Derived value Expression
settings.gateway "motherduck" if backend == "motherduck" else "local"
settings.database_path "md:databox" on motherduck, data/databox.duckdb otherwise
settings.raw_catalog_path(name) "md:raw_<name>" on motherduck, data/raw_<name>.duckdb otherwise — pass a source name from databox.config.sources.SOURCES
settings.motherduck_database_names List of every MotherDuck database the stack expects (derived from the source registry)
settings.soda_datasource_yaml Rendered Soda datasource YAML using database_path
settings.sqlmesh_config() A sqlmesh.core.config.Config with both gateways and default_gateway = current backend

Where it's read

  • SQLMeshtransforms/main/config.py returns settings.sqlmesh_config(); SQLMesh auto-discovers this Python config file in place of a config.yaml.
  • Dagsterpackages/databox/databox/orchestration/definitions.py reads settings.backend, settings.gateway, settings.raw_catalog_path(...), settings.dlt_data_dir, settings.days_back(...), and settings.soda_datasource_yaml.
  • Streamlit explorerapp/main.py uses settings.database_path.
  • Data-dictionary generatorscripts/generate_docs.py uses settings.gateway.

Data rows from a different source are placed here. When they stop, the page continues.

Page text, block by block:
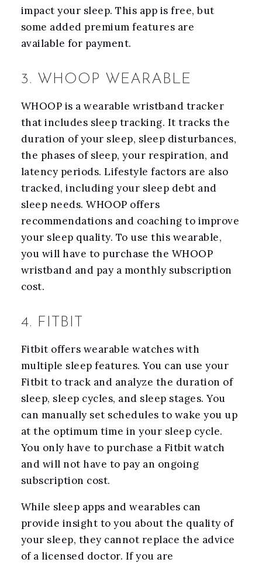
impact your sleep. This app is free, but
some added premium features are
available for payment.
3. WHOOP WEARABLE
WHOOP is a wearable wristband tracker
that includes sleep tracking. It tracks the
duration of your sleep, sleep disturbances,
the phases of sleep, your respiration, and
latency periods. Lifestyle factors are also
tracked, including your sleep debt and
sleep needs. WHOOP offers
recommendations and coaching to improve
your sleep quality. To use this wearable,
you will have to purchase the WHOOP
wristband and pay a monthly subscription
cost.
4. FITBIT
Fitbit offers wearable watches with
multiple sleep features. You can use your
Fitbit to track and analyze the duration of
sleep, sleep cycles, and sleep stages. You
can manually set schedules to wake you up
at the optimum time in your sleep cycle.
You only have to purchase a Fitbit watch
and will not have to pay an ongoing
subscription cost.
While sleep apps and wearables can
provide insight to you about the quality of
your sleep, they cannot replace the advice
of a licensed doctor. If you are
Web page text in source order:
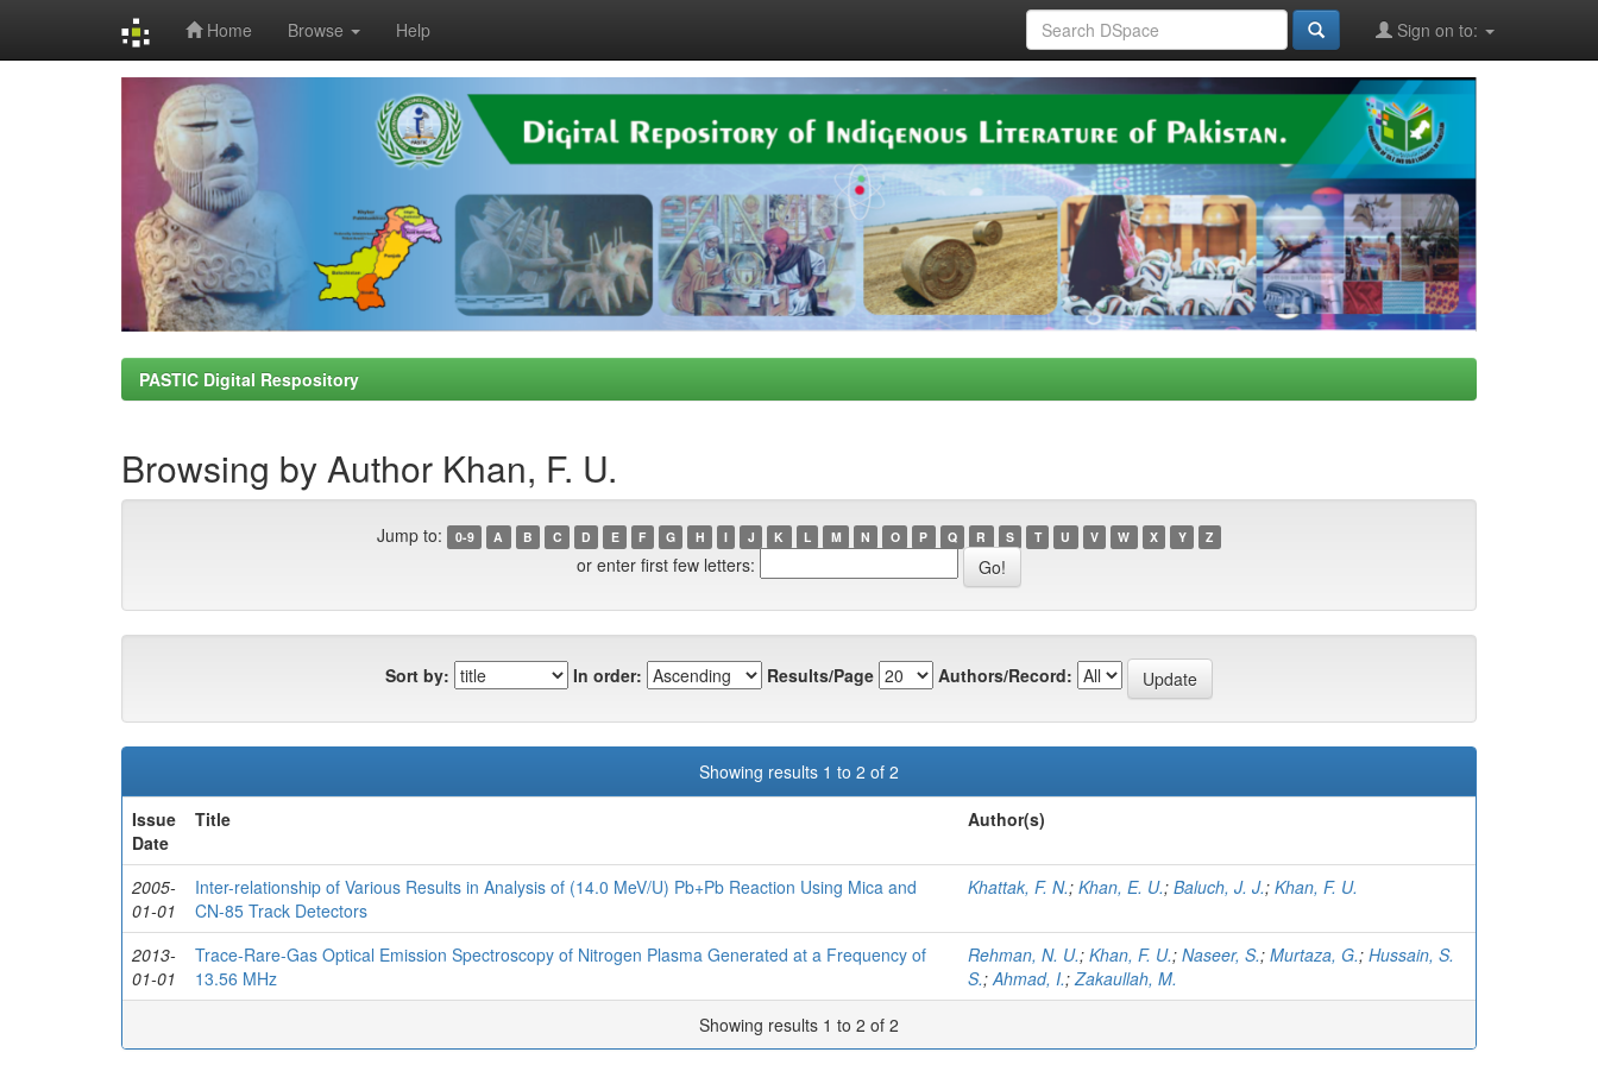
Home Browse Help Sign on to:
PASTIC Digital Respository
Browsing by Author Khan, F. U.
Jump to: 0-9 A B C D E F G H I J K L M N O P Q R S T U V W X Y Z
or enter first few letters:
Sort by: In order: Results/Page Authors/Record:
Showing results 1 to 2 of 2
Issue
Date
Title Author(s)
2005-
01-01
Inter-relationship of Various Results in Analysis of (14.0 MeV/U) Pb+Pb Reaction Using Mica and
CN-85 Track Detectors
Khattak, F. N.; Khan, E. U.; Baluch, J. J.; Khan, F. U.
2013-
01-01
Trace-Rare-Gas Optical Emission Spectroscopy of Nitrogen Plasma Generated at a Frequency of
13.56 MHz
Rehman, N. U.; Khan, F. U.; Naseer, S.; Murtaza, G.; Hussain, S.
S.; Ahmad, I.; Zakaullah, M.
Showing results 1 to 2 of 2

Out-of-surface configuration

Two classes of config live outside DataboxSettings on purpose:

  • Per-source API tokens (EBIRD_API_TOKEN, NOAA_API_TOKEN) are read at call time in databox_sources/*/source.py. Leaving them on os.getenv lets dlt's own config system and pytest's monkeypatch.setenv work cleanly. Migrating secrets off .env is tracked by ticket:secrets-pluggable.
  • Build metadata in pyproject.toml (package names, deps, Ruff/mypy config) is not runtime config.

SQLMesh state

sqlmesh_config() points SQLMesh at a dedicated state DB (data/sqlmesh_state.duckdb) via GatewayConfig.state_connection, separate from the data catalogs. Both the local and MotherDuck gateways use this local file for state.

Why it's split out:

  • The data-catalog connection loads the h3 DuckDB extension. SQLMesh's state pool opens the same file without extensions, which DuckDB refuses with "Can't open a connection to same database file with a different configuration than existing connections."
  • SQLMesh explicitly warns against using MotherDuck as the state backend for production deployments. Keeping state on a local file satisfies that guidance without adding infrastructure (e.g., a Postgres state store).

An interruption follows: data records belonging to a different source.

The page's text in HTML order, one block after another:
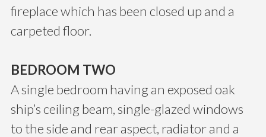
fireplace which has been closed up and a
carpeted floor.
BEDROOM TWO
A single bedroom having an exposed oak
ship’s ceiling beam, single-glazed windows
to the side and rear aspect, radiator and a
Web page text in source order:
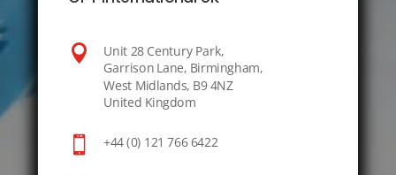

Unit 28 Century Park,
Garrison Lane, Birmingham,
West Midlands, B9 4NZ
United Kingdom
 +44 (0) 121 766 6422
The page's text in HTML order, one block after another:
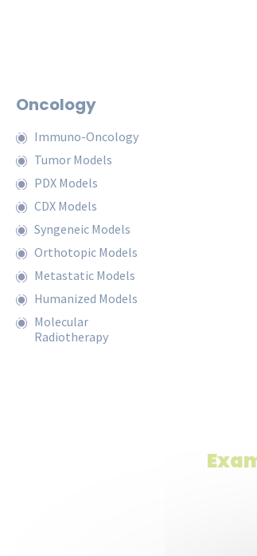
Oncology
Immuno-Oncology
Tumor Models
PDX Models
CDX Models
Syngeneic Models
Orthotopic Models
Metastatic Models
Humanized Models
Molecular
Radiotherapy
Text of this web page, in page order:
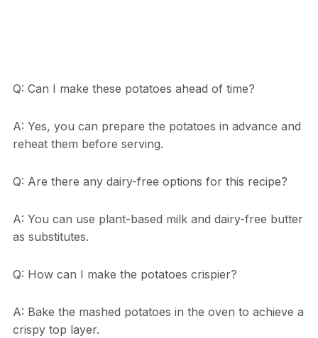
Q: Can I make these potatoes ahead of time?
A: Yes, you can prepare the potatoes in advance and
reheat them before serving.
Q: Are there any dairy-free options for this recipe?
A: You can use plant-based milk and dairy-free butter
as substitutes.
Q: How can I make the potatoes crispier?
A: Bake the mashed potatoes in the oven to achieve a
crispy top layer.
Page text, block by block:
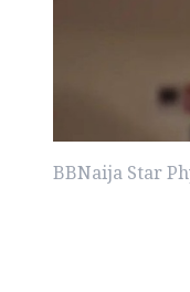
BBNaija Star
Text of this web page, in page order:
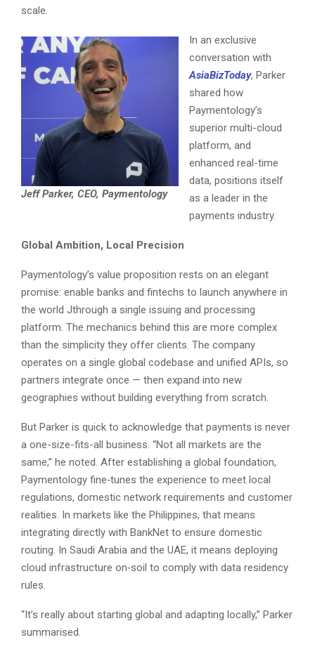
scale.
Jeff Parker, CEO, Paymentology
In an exclusive
conversation with
AsiaBizToday, Parker
shared how
Paymentology’s
superior multi-cloud
platform, and
enhanced real-time
data, positions itself
as a leader in the
payments industry.
Global Ambition, Local Precision
Paymentology’s value proposition rests on an elegant
promise: enable banks and fintechs to launch anywhere in
the world Jthrough a single issuing and processing
platform. The mechanics behind this are more complex
than the simplicity they offer clients. The company
operates on a single global codebase and unified APIs, so
partners integrate once — then expand into new
geographies without building everything from scratch.
But Parker is quick to acknowledge that payments is never
a one-size-fits-all business. “Not all markets are the
same,” he noted. After establishing a global foundation,
Paymentology fine‑tunes the experience to meet local
regulations, domestic network requirements and customer
realities. In markets like the Philippines, that means
integrating directly with BankNet to ensure domestic
routing. In Saudi Arabia and the UAE, it means deploying
cloud infrastructure on‑soil to comply with data residency
rules.
“It’s really about starting global and adapting locally,” Parker
summarised.
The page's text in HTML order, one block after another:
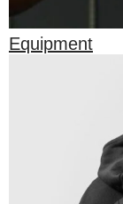
Equipment
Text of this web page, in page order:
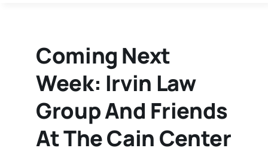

task db:reset removes data/sqlmesh_state.duckdb alongside the catalog files so a reset leaves no orphan state.

Switching backends

# Local (default)
DATABOX_BACKEND=local

# MotherDuck
DATABOX_BACKEND=motherduck
MOTHERDUCK_TOKEN=<token>

Flipping DATABOX_BACKEND flips SQLMesh's gateway, Dagster's dlt destinations, and Soda's datasource connection without touching any other file.